BEGIN

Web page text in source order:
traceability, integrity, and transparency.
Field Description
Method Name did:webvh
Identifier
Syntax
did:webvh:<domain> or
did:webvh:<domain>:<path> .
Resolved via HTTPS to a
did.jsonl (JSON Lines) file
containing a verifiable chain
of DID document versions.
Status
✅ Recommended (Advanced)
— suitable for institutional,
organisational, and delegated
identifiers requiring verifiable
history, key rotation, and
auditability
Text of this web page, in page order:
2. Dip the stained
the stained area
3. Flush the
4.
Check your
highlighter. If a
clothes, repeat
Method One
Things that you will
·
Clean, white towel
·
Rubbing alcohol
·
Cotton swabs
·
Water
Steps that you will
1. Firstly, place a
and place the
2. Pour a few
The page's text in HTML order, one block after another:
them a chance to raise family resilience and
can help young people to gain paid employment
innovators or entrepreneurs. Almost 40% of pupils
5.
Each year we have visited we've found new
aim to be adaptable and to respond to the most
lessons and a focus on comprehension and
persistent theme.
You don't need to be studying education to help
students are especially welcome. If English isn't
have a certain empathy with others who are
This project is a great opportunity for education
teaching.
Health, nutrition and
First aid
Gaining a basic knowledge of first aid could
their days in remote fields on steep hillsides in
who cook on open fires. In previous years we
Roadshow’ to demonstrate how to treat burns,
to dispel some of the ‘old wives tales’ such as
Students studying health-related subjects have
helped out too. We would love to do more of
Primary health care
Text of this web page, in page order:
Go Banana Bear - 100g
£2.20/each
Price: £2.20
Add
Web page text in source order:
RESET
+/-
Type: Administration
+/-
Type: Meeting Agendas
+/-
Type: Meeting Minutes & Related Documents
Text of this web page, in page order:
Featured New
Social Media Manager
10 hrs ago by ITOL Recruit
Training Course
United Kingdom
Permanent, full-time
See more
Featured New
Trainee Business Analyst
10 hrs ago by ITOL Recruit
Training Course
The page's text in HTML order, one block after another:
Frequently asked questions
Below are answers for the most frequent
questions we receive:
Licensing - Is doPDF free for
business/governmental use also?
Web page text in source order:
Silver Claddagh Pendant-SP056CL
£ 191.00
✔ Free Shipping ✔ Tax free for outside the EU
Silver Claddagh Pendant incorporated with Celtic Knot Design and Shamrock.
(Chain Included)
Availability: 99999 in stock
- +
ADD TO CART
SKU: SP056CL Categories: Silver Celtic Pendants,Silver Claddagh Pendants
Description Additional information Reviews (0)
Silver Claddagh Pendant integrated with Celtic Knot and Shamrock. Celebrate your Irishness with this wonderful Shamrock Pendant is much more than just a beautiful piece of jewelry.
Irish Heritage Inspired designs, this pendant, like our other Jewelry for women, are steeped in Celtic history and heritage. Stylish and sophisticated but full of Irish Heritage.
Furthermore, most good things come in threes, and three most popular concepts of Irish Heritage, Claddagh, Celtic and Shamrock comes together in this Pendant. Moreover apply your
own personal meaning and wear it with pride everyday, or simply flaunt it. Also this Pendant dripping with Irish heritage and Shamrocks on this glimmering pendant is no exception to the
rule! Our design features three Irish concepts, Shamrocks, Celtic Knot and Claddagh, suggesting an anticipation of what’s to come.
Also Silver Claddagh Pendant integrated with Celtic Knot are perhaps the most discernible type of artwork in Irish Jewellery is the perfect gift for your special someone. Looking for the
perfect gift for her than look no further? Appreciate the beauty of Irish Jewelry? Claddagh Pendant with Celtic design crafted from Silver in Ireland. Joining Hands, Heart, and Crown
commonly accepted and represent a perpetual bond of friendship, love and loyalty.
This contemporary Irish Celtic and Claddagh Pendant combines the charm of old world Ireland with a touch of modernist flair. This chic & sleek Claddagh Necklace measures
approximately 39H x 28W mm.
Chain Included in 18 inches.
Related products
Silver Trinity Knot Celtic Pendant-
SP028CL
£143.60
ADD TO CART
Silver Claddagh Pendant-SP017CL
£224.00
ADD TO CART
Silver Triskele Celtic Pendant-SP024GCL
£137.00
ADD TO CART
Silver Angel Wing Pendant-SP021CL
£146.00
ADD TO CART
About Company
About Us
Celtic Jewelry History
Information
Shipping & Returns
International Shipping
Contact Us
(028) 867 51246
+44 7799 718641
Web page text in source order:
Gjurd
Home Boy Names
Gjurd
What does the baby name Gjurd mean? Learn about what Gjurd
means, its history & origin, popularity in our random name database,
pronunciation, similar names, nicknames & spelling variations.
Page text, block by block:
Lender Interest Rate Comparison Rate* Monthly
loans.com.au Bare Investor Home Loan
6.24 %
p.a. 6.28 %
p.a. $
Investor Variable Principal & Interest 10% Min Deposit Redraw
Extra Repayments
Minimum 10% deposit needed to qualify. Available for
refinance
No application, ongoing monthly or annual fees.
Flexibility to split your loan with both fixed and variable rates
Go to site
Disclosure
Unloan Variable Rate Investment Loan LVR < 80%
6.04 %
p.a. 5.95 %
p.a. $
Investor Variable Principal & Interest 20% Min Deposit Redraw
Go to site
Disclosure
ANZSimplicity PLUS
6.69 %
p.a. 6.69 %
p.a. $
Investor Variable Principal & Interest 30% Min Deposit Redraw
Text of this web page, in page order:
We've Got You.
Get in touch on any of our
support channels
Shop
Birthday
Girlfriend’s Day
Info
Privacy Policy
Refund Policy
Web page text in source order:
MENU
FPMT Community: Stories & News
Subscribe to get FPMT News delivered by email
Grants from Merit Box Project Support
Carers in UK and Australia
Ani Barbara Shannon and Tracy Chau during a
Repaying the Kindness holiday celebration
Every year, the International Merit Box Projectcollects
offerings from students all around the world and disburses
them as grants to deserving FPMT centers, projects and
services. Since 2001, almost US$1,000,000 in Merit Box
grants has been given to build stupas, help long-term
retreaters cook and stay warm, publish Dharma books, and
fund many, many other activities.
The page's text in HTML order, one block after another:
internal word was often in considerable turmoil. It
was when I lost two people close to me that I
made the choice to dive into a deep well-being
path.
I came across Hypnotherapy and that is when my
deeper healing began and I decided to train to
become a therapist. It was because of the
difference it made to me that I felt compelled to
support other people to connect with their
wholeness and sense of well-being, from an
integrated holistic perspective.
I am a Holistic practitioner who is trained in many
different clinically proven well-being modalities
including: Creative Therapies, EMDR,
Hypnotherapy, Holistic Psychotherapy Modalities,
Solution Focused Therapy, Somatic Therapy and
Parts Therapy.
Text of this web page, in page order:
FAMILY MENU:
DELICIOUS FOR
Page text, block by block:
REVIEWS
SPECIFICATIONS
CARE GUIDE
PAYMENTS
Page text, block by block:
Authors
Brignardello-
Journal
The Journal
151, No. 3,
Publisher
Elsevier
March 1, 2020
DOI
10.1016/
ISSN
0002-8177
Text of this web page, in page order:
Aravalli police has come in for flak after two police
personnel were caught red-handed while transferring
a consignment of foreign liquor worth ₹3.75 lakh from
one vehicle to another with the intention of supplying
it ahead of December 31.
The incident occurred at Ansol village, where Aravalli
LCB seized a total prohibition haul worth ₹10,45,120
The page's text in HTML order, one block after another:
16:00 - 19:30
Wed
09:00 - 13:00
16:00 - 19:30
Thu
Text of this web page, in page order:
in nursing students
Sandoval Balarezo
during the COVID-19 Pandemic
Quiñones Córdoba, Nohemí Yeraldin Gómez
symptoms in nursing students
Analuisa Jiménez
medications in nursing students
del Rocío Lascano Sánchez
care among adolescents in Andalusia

END

◆ INSTRUCTIONS TO FOLLOW ◆
Would you quote everything above from the line containing "support channels" down to the line containing "services. Since 2001, almost"? Include both of those lines and nothing else.

◆ WRITTEN RESPONSE ◆
support channels
Shop
Birthday
Girlfriend’s Day
Info
Privacy Policy
Refund Policy
Web page text in source order:
MENU
FPMT Community: Stories & News
Subscribe to get FPMT News delivered by email
Grants from Merit Box Project Support
Carers in UK and Australia
Ani Barbara Shannon and Tracy Chau during a
Repaying the Kindness holiday celebration
Every year, the International Merit Box Projectcollects
offerings from students all around the world and disburses
them as grants to deserving FPMT centers, projects and
services. Since 2001, almost US$1,000,000 in Merit Box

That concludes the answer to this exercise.